Let’s begin with a brief history of scientific realism.

Scientific realism holds that our best scientific theories provide approximately true descriptions of both the observable and unobservable world.

Its chief challenge is the Pessimistic Induction, which roughly stated, runs as follows holds that today’s most successful theories are false because our most successful theories in the past were subsequently discovered to be false. Typical realist responses involve two moves:

  • To raise the standards of “most successful.” Two “high-grade successes” are:
    • Experimental intervention. Intervening to produce an effect in a well-designed experiment.
    • Novel prediction. Making a bold prediction, unique to the theory, that is borne out.
  • To narrow which parts of a theory are “approximately true.” Only those parts of the theory indispensable to the high-grade success warrant realist commitment.

This is called selective realism. The two most prominent kinds of selective realism are:

  • Entity realism. This holds that specific entities are real (typically the ones that figure in successful experimental interventions). It frequently denies that other parts of a theory—including many of the descriptions of entities—are accurate.
  • Structural realism. This holds that we should be realists about the relations between entities, but should be agnostic about the entities that stand in those relations. Furthermore, it is only the abstract (mathematical) structure of these relationships that gets preserved over time in science, and this is the only thing we should be realists about.
  • Unifying entity and structural realism.

On the face of it, entity realists should be pessimistic about structures, and structural realists should be skeptical about entities. But this needn’t be so. Chakravartty argues as follows:

U1.      If entity realism is true, then entities can be detected or manipulated.

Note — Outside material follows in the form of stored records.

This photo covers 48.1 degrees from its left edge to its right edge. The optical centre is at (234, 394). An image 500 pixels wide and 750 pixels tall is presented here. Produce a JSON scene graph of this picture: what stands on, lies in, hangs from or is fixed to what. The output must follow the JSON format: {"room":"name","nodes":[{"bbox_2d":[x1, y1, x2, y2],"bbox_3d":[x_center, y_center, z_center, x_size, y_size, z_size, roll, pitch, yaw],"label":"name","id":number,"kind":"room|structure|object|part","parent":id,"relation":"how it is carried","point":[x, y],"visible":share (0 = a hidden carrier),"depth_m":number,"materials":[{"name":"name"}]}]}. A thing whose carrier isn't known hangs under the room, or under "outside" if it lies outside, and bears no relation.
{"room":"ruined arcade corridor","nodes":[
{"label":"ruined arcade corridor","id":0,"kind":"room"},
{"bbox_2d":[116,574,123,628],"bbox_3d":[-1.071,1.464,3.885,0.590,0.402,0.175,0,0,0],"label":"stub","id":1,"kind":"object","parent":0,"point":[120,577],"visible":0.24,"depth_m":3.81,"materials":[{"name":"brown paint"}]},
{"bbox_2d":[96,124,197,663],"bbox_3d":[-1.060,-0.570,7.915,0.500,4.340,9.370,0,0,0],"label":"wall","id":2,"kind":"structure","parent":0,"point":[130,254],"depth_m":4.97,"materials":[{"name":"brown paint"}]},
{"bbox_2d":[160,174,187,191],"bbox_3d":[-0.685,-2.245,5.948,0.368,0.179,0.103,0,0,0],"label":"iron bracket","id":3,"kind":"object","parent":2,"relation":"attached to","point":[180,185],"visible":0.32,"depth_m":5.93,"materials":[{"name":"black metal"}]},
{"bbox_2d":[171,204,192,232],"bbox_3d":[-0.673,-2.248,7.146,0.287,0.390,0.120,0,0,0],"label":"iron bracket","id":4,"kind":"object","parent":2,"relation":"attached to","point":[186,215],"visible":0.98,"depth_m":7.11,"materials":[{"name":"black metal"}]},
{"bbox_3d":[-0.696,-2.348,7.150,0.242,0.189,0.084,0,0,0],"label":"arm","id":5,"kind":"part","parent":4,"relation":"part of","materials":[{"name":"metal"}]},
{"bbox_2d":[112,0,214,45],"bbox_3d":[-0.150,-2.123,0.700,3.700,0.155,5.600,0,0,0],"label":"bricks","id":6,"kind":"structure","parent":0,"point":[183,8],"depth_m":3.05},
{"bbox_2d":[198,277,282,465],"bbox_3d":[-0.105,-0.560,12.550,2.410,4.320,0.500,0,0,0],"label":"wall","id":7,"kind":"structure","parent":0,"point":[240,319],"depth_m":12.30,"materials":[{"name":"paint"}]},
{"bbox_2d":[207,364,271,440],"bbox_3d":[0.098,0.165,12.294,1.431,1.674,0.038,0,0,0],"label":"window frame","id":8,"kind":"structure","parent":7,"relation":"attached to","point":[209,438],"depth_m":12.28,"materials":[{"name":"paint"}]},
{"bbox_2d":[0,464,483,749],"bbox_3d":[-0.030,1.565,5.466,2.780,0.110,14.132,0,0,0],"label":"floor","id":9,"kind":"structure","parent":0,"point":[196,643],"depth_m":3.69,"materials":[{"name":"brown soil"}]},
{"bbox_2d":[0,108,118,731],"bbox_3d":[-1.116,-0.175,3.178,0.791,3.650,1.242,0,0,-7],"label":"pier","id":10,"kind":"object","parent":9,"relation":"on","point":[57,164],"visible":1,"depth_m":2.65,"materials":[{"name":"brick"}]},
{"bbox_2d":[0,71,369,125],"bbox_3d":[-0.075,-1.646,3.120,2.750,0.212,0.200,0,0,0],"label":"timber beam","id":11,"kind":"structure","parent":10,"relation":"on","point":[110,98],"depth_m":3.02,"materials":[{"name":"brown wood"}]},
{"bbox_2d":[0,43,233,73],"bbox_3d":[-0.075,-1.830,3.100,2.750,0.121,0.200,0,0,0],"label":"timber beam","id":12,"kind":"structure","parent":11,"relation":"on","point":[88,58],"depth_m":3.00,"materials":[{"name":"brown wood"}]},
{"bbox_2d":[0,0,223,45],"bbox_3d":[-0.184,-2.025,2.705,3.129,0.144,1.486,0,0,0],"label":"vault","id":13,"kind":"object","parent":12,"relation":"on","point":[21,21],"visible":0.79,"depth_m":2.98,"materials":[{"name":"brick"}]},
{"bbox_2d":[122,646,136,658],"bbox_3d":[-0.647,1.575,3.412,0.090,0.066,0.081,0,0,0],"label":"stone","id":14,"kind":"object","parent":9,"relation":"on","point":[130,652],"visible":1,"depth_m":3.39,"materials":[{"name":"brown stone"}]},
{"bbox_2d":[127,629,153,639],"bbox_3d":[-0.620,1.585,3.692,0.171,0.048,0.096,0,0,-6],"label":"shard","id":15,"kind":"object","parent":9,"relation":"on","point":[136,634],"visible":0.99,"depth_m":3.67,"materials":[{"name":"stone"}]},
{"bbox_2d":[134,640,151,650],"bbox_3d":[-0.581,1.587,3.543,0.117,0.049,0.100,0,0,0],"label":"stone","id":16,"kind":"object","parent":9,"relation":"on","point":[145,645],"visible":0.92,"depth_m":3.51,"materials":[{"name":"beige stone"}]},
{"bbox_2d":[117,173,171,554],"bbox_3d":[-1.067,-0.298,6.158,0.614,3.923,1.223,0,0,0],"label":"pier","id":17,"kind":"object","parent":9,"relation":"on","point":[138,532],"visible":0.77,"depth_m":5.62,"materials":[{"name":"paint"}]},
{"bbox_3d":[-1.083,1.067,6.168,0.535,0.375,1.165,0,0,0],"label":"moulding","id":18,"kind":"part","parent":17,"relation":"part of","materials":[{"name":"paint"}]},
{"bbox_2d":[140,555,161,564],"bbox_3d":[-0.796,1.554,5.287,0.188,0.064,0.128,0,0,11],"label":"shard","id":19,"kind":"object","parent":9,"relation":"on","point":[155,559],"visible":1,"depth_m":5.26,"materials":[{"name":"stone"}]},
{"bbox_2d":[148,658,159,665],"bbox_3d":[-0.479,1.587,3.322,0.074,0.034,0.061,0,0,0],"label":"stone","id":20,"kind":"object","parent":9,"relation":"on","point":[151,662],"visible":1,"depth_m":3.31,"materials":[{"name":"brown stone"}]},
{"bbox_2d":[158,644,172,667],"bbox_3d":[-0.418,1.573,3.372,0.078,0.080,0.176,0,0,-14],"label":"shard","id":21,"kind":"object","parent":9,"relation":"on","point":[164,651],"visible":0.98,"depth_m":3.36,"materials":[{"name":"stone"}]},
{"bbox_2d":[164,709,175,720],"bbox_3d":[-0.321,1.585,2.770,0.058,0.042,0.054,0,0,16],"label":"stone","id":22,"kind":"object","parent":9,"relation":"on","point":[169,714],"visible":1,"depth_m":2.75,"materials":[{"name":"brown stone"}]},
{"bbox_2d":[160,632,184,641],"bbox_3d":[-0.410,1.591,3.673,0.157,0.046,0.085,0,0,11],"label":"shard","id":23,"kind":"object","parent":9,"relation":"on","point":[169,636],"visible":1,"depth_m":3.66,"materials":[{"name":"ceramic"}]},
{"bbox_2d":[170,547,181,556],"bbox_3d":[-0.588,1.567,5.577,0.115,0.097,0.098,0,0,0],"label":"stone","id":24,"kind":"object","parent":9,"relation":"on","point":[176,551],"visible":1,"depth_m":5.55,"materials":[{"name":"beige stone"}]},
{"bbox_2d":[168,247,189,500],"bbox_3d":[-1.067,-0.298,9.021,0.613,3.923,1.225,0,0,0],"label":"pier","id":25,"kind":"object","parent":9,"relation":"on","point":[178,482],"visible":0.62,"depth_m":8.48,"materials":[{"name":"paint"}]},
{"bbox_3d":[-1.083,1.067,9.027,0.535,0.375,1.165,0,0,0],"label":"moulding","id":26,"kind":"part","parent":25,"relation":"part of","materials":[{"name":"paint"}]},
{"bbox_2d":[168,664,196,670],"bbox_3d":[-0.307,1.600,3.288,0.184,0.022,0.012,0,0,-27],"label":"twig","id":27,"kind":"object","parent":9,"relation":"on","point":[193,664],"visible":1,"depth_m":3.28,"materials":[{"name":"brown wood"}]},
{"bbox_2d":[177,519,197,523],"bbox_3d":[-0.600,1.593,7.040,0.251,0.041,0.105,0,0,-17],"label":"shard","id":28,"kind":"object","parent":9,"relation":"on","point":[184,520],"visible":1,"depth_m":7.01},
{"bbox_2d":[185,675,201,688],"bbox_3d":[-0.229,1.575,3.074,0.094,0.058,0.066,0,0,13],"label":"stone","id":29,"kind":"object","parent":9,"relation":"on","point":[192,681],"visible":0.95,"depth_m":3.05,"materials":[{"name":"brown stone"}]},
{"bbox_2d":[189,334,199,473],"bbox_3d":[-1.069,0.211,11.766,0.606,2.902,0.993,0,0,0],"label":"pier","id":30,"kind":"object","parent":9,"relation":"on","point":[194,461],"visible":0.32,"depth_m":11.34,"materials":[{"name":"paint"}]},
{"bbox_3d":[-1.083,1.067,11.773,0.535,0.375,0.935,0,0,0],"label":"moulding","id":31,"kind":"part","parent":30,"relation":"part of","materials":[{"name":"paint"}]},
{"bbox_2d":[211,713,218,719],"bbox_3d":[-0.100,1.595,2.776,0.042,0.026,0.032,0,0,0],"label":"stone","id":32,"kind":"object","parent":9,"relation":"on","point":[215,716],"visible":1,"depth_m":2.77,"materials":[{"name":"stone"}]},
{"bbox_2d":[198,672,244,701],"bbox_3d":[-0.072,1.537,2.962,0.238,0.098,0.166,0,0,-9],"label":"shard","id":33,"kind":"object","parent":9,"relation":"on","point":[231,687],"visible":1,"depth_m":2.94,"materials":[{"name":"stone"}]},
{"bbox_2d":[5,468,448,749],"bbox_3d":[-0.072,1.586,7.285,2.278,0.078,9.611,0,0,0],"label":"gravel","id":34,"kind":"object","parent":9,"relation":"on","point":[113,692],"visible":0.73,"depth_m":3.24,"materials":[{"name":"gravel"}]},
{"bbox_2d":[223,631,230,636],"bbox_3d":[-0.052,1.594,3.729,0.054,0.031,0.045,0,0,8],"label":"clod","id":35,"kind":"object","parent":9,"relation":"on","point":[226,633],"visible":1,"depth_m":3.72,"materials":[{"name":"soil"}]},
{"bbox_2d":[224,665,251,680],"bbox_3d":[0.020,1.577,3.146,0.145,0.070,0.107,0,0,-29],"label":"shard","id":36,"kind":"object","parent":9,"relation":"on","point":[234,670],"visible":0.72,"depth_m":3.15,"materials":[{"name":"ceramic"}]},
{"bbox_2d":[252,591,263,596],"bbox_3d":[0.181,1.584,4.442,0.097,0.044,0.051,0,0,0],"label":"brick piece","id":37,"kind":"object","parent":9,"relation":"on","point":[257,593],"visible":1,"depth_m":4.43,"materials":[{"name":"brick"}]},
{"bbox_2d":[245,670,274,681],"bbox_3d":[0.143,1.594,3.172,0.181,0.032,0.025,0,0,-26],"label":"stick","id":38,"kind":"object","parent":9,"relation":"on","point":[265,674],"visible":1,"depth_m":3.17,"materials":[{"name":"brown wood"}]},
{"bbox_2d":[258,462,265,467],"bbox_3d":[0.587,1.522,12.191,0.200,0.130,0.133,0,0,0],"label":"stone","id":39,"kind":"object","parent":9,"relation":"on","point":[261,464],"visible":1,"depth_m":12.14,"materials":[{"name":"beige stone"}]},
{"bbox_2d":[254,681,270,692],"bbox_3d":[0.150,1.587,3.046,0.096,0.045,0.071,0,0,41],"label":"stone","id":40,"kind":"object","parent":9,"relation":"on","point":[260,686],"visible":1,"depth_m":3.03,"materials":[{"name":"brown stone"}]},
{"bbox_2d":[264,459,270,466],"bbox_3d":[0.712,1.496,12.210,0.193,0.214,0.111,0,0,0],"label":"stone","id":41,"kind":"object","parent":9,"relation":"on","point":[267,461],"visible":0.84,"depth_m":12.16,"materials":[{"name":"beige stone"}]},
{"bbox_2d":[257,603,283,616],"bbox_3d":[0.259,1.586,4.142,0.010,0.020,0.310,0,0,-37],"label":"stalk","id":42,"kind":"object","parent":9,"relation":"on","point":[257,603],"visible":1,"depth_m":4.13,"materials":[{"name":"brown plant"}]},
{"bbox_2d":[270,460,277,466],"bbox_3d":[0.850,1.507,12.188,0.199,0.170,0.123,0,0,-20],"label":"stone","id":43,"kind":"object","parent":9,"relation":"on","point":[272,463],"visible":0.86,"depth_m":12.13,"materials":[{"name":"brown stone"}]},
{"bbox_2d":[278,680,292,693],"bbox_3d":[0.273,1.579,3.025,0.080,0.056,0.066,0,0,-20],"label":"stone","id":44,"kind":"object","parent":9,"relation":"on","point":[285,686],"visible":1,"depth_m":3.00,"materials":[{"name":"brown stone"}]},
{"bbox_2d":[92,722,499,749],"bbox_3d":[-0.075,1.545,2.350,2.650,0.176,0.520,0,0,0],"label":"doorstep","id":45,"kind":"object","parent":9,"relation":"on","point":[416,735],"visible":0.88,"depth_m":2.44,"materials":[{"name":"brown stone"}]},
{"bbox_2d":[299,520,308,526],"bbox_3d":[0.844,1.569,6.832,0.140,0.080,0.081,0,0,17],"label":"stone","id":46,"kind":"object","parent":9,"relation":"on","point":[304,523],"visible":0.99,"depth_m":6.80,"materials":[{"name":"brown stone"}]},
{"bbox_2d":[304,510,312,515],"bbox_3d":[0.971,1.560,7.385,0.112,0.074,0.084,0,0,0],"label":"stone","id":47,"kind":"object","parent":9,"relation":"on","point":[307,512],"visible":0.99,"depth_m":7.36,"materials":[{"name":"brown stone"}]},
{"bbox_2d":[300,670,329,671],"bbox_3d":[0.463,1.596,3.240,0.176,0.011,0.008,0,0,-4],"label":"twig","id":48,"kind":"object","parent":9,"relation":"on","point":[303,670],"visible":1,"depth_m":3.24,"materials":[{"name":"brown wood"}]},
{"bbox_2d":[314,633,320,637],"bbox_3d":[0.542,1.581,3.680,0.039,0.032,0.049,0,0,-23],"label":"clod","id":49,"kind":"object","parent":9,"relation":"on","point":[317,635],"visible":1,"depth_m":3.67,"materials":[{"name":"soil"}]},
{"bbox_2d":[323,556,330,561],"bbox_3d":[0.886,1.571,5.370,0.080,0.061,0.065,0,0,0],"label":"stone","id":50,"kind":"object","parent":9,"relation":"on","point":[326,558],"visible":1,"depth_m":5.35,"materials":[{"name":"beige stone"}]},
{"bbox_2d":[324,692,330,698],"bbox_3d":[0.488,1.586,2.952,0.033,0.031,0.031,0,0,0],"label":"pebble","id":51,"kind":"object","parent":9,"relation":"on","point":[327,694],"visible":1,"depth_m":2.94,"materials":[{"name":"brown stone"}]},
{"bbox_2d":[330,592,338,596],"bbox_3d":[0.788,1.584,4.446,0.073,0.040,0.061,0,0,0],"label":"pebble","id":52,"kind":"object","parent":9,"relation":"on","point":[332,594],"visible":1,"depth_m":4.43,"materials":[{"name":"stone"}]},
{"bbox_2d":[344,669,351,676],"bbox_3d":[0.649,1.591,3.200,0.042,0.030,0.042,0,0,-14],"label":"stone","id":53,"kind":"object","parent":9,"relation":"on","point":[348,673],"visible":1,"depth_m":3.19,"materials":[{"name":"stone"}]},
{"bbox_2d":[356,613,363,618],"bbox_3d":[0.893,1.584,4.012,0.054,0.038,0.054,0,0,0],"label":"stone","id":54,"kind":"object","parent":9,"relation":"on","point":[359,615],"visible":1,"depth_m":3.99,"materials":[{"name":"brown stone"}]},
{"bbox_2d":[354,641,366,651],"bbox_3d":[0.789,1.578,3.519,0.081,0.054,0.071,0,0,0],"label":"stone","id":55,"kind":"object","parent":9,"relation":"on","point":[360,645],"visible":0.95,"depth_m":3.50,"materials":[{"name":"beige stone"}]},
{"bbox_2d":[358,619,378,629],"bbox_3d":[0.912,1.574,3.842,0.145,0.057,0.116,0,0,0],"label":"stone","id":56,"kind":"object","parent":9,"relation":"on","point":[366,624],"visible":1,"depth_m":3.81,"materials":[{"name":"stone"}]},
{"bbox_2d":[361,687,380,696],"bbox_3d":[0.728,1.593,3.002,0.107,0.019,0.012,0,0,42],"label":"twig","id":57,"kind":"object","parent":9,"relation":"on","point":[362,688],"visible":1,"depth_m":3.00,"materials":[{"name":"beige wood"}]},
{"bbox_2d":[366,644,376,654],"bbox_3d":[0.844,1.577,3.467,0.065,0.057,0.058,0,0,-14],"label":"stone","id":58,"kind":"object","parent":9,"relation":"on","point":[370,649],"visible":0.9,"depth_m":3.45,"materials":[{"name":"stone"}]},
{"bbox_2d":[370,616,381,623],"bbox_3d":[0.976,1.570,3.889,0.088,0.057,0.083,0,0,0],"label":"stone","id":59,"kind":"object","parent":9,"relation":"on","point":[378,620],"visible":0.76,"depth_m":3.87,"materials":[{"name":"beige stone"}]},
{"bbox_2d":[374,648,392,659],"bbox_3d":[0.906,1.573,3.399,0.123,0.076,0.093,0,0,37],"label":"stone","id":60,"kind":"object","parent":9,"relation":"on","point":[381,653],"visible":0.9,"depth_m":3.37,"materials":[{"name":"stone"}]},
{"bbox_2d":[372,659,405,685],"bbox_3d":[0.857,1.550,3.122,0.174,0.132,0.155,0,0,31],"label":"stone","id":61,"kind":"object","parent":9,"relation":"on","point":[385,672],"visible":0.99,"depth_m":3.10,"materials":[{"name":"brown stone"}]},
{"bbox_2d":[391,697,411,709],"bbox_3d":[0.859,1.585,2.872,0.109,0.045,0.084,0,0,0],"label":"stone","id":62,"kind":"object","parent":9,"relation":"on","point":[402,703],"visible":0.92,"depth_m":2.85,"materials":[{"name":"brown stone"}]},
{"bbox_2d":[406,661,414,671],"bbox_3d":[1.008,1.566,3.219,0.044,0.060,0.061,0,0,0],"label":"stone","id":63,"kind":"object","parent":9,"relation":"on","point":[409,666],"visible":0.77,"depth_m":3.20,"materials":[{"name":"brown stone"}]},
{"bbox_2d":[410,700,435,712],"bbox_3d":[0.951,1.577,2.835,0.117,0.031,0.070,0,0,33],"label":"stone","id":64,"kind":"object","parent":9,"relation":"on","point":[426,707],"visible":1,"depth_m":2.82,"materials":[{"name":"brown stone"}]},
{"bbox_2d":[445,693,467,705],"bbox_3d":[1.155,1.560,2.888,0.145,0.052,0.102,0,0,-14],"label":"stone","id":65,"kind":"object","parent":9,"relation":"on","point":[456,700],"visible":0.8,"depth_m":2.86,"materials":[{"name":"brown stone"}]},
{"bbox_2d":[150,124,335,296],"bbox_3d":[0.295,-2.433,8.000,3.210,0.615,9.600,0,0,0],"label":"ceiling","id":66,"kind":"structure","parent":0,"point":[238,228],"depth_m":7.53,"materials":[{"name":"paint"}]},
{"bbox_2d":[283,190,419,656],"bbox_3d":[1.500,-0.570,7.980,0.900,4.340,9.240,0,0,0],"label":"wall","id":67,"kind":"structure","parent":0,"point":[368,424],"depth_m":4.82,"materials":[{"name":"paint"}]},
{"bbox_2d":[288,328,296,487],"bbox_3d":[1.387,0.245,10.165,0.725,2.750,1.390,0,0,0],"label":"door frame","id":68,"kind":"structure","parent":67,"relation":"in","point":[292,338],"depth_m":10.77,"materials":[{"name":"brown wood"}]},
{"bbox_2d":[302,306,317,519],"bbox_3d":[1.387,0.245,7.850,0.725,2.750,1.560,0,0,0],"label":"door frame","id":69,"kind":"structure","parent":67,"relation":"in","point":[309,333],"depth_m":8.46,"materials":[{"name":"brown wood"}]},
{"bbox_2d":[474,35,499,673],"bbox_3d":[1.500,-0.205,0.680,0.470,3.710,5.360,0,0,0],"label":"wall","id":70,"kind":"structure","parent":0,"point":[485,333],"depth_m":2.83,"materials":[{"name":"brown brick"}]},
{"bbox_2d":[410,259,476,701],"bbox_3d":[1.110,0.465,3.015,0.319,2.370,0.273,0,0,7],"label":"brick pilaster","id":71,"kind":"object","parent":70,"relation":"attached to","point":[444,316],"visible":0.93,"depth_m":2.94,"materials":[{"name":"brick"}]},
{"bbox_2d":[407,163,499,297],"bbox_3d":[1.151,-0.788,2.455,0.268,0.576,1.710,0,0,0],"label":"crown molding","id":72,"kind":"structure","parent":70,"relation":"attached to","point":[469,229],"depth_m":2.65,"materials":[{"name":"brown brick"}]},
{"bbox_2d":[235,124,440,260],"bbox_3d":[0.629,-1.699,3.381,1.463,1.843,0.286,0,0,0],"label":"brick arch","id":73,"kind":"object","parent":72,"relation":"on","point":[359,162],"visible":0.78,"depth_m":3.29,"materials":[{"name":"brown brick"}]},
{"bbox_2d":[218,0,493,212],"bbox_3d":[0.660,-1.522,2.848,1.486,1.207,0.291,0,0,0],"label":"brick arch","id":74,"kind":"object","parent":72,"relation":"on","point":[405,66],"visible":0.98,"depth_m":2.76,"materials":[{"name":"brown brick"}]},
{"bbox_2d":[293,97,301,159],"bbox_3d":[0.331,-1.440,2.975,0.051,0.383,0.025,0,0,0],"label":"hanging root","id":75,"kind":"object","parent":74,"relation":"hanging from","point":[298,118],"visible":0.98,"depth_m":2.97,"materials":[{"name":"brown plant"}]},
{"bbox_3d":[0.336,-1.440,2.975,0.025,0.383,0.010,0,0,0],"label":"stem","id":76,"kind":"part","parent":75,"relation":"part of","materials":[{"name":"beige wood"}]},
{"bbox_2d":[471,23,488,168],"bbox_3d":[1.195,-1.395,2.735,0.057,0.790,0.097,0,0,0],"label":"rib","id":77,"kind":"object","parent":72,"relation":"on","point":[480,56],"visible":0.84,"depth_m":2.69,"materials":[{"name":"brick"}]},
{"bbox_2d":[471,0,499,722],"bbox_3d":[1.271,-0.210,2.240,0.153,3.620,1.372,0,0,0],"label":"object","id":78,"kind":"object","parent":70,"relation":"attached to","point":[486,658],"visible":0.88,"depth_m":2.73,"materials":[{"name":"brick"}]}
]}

U2.      If an entity is detected or manipulated, then scientists have knowledge of the detector or the manipulation’s causal powers.

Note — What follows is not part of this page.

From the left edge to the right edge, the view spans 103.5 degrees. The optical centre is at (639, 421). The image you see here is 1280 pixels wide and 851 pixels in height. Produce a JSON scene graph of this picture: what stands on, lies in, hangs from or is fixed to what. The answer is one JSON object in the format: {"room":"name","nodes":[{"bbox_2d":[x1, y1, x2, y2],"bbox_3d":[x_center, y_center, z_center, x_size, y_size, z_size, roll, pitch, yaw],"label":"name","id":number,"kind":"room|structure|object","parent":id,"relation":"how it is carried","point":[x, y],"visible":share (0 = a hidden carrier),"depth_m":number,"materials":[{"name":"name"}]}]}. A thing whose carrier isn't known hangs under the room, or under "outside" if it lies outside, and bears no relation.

U3.      Causal powers = dispositions.

U4.      If scientists have knowledge of dispositions, then dispositional realism is true.

U5.      So, if entity realism is true, then dispositional realism is true.

U6.      If dispositional realism is true, then there is a relation between that entity, the effect it produces when its causal power is manifested, and the conditions in which that power is manifested, and that relation is typically expressible in mathematics.

U7.      If there is a relation between that entity, the effect it produces when its causal power is manifested, and the conditions in which that power is manifested, and that relation is typically expressible in mathematics, then structural realism is true.

U8.      If dispositional realism is true, then structural realism is true.

Comment: This is a pretty unorthodox “unification.” Typically, A unifies B and C if B and C follow from A. (Think of how Newtonian mechanics gives a unified account of the tides and planetary orbits.) In this case, dispositional and structural realism follow from entity realism. So, entity realism should be the unifying framework!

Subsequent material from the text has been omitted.